**DIRECTIONS**
Your output should be everything below from the line containing "Use 3 crases" down to the line containing "results. Embrace the", both ends included, copied exactly, with pictures left out.

**RECORDS FOR THIS TASK**
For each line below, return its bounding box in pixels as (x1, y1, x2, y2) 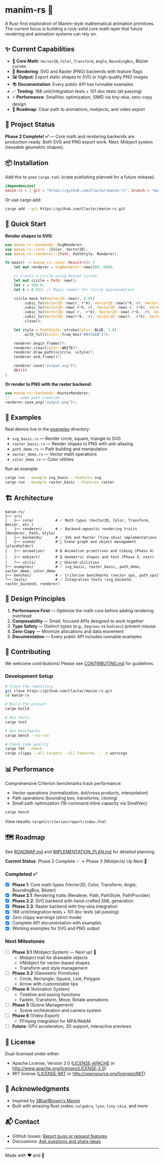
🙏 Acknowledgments (5, 1085, 70, 1093)
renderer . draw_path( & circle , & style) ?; (14, 350, 95, 355)
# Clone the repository (5, 684, 54, 689)
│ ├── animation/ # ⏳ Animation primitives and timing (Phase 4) (5, 548, 155, 553)
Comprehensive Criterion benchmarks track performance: (5, 781, 122, 787)
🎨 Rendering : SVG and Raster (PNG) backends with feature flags (12, 68, 143, 74)
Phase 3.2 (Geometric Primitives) (12, 970, 80, 976)
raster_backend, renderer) (5, 581, 60, 586)
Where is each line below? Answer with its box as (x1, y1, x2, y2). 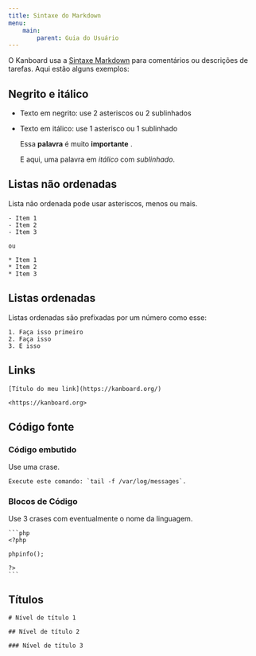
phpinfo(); (8, 550, 45, 558)
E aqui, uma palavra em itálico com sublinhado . (19, 154, 176, 164)
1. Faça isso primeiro (8, 328, 83, 336)
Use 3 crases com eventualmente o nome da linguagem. (8, 514, 193, 524)
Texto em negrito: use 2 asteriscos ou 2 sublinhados (19, 108, 192, 118)
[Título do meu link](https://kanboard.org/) (8, 385, 161, 392)
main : (22, 26, 41, 34)
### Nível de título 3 (8, 642, 83, 650)
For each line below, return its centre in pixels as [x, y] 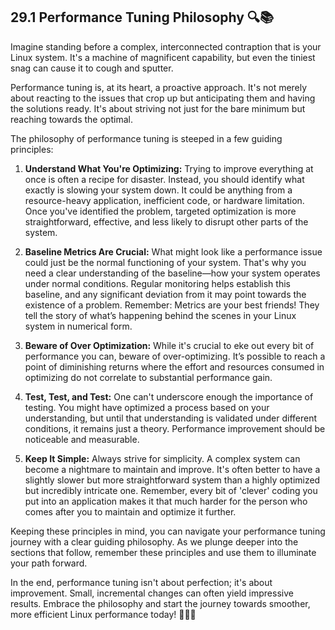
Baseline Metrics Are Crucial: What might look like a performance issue [173, 251]
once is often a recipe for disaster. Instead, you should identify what [164, 179]
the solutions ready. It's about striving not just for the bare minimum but [158, 108]
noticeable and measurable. [82, 439]
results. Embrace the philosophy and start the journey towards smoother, [160, 603]
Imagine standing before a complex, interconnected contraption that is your [166, 46]
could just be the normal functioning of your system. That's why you [165, 262]
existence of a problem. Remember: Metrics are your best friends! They [172, 305]
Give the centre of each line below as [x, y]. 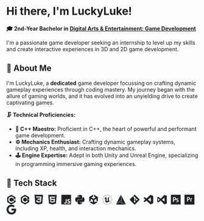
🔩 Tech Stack [32, 183]
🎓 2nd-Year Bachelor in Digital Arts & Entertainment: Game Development [101, 28]
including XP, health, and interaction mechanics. [76, 148]
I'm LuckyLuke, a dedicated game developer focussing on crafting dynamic [101, 83]
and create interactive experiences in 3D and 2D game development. [93, 49]
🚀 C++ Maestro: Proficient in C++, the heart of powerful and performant [106, 129]
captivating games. [30, 103]
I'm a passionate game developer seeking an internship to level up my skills [101, 42]
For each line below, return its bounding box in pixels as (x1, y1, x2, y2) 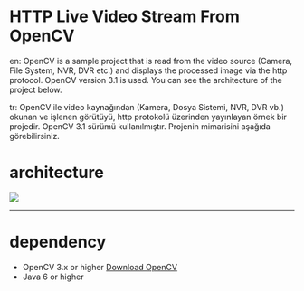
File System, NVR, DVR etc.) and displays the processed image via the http (9, 65, 288, 76)
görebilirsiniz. (9, 130, 61, 141)
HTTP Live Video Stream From (9, 6, 240, 27)
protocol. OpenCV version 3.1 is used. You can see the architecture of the (9, 74, 282, 85)
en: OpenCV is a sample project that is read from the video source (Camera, (9, 55, 292, 66)
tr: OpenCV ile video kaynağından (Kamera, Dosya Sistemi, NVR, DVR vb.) (9, 101, 285, 112)
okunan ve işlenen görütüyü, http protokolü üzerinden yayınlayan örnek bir (9, 111, 288, 122)
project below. (9, 84, 62, 95)

**OUTPUT BELOW**
Use 3 crases com eventualmente o nome da linguagem. (8, 514, 193, 524)
Texto em negrito: use 2 asteriscos ou 2 sublinhados (19, 108, 192, 118)
[Título do meu link](https://kanboard.org/) (8, 385, 161, 392)
main : (22, 26, 41, 34)
### Nível de título 3 (8, 642, 83, 650)
For each line below, return its centre in pixels as [x, y] 
Baseline Metrics Are Crucial: What might look like a performance issue [173, 251]
once is often a recipe for disaster. Instead, you should identify what [164, 179]
the solutions ready. It's about striving not just for the bare minimum but [158, 108]
noticeable and measurable. [82, 439]
results. Embrace the philosophy and start the journey towards smoother, [160, 603]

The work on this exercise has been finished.